Joseph Kennedy married the devout and iron-willed Rose Elizabeth Fitzgerald in 1914 and, after watching two games of the World Series in Philadelphia on their honeymoon, the couple began turning out a brood of nine children: Joseph Jr. arrived in 1915, and John in 1917, followed by five girls and two more boys, including Robert Kennedy in 1925. Joseph Kennedy nursed dreams of grand political success for his firstborn son as a path to social acceptance, and he was prepared to use his wealth and wits to choreograph Joe Jr.'s political ascent. Ever defiant, the patriarch enrolled young Joe Jr. and John in the elite private school Noble and Greenough in the 1920s, where bullies attacked them because of their Irish Catholic heritage. Of the two boys, Jack, at age seven, was the more frail; he was gaunt, with protruding ears, and because he had been frequently ill and had to convalesce for long periods, he had become a voracious reader. Joe, aged nine, was bigger, stronger, and healthier; he proudly wore the mantle of eldest, anointed son. Like his father, he was hot-tempered and resolved matters with his fists.

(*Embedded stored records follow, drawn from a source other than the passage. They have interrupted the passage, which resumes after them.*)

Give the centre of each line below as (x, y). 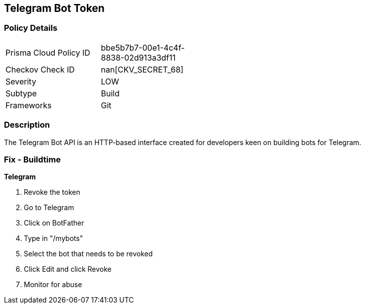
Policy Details (31, 28)
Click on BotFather (54, 223)
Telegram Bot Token (54, 8)
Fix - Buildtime (32, 159)
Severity (21, 81)
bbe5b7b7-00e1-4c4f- (143, 47)
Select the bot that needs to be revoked (88, 254)
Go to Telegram (49, 208)
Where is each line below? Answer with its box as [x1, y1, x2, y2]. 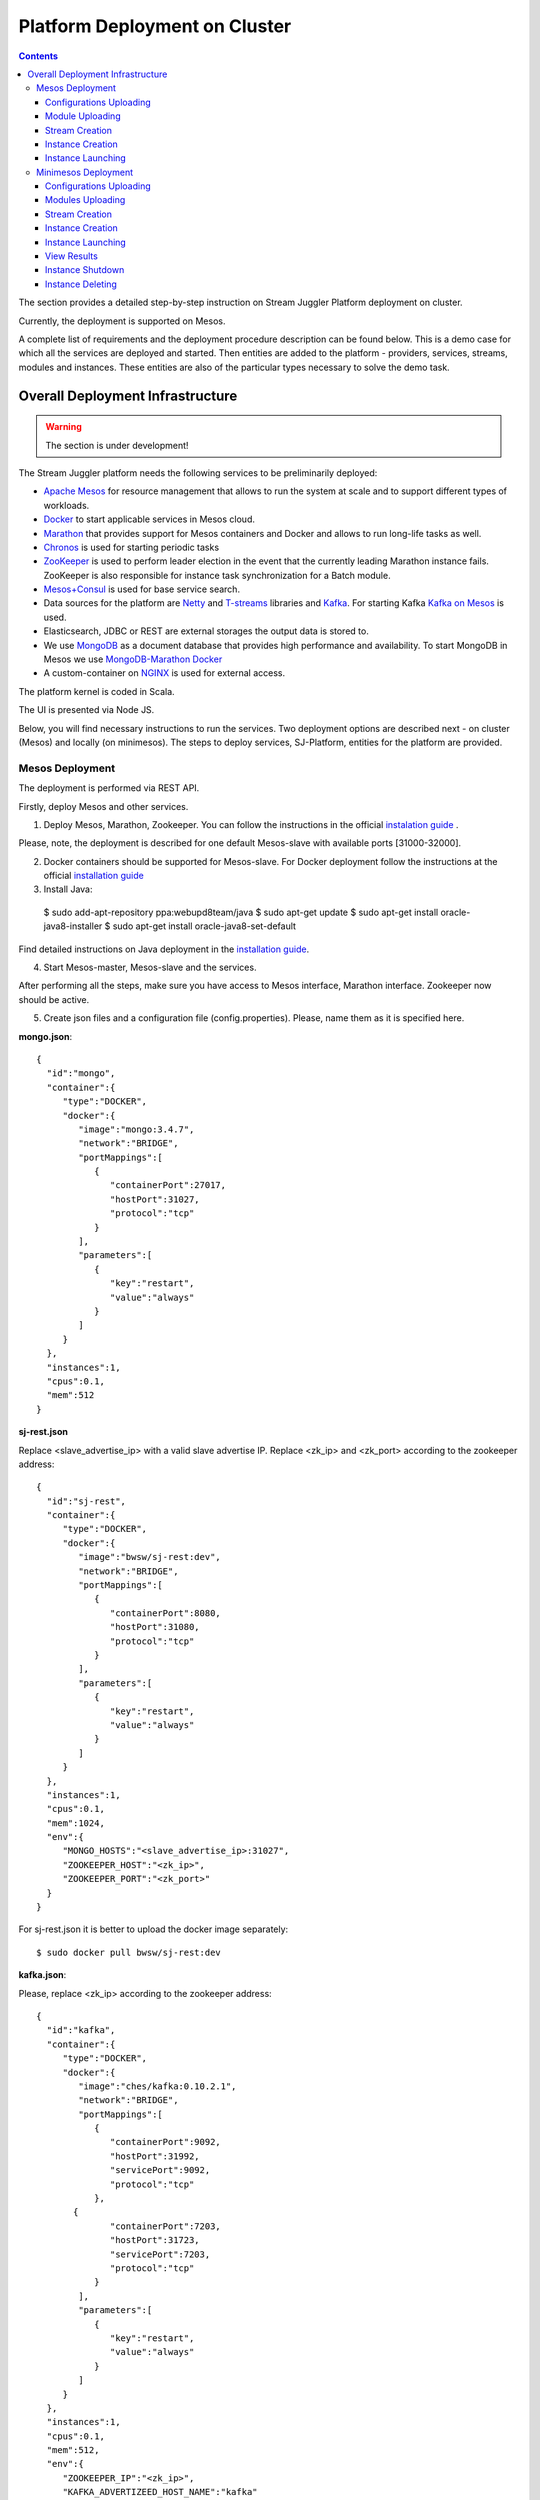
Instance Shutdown [45, 264, 125, 276]
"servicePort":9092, [110, 2165, 211, 2176]
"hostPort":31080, [110, 1621, 200, 1633]
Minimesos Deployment [36, 166, 134, 178]
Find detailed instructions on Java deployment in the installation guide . [18, 943, 310, 955]
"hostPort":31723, [110, 2235, 200, 2246]
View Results [45, 250, 99, 262]
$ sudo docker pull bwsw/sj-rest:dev [36, 1946, 222, 1958]
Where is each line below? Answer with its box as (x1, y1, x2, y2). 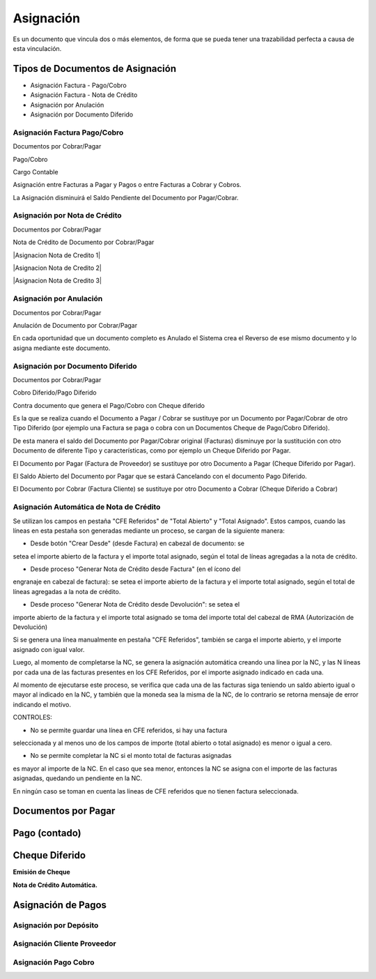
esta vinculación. (13, 44, 62, 52)
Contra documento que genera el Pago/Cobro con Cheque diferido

One day at recess, cocky Joe turned on his tormentors and a brawl ensued. Jack put up a tough front but he was not a fighter; instead he laid stakes on his brother. A classmate, Augustus Soule, recalled Jack Kennedy, already a cool-headed politician, circulating in the crowd betting on Joe Jr.'s grit. Wagers were made using the youthful currency of the day: marbles, which kids carried in a little bag in their pockets. By the end of the contest, Joe Jr. was battered but victorious and Jack was considerably wealthier in marbles. Later Soule admitted to his father that he lost all his marbles in a bet with Jack Kennedy. "It's an indelible memory," Soule recalled, "Joe fighting and getting all bloody, and Jack going around, betting marbles very quietly."

If the Kennedys suffered bias, their wealth and white skin cushioned the blow. What Jack and his family confronted was nowhere near as harsh as the day-to-day institutional degradation that blacks endured. Jack was intellectually opposed to discrimination, believing it was unfair and irrational. But his emotional grasp of black hardship did not go deep. Around the family dinner table, Jack and his siblings learned compassion for the disadvantaged, but blacks weren't singled out for special attention. "We did grow up with the idea that there were a lot of people that were less fortunate," Bobby Kennedy recalled. "And white people and Negroes were all put in the same category.… We had a social responsibility to try to do something about it. But as far as separating the Negroes for having a more difficult time than the white people, that was not a particular issue in our house."

Little evidence exists that Jack Kennedy harbored a racial bias. Seldom, if ever, was he heard to utter a slur. Once, as a teenager in 1936, he resorted to vulgar language during an extended illness, telling a friend that the Boston hospital where he was confined was a "nigger place." His usage of the epithet seemed an anomaly, occasioned more by naïveté and youth than a habit of bigoted slander. Insatiably curious about people, Kennedy did not seem to possess instinctive prejudice; nor was he given to the anti-Semitism that came easily to his father and his older brother. Jack did not isolate blacks on the basis of skin color; but if this attitude freed him of bigotry, it also prevented him from fully understanding racial discrimination.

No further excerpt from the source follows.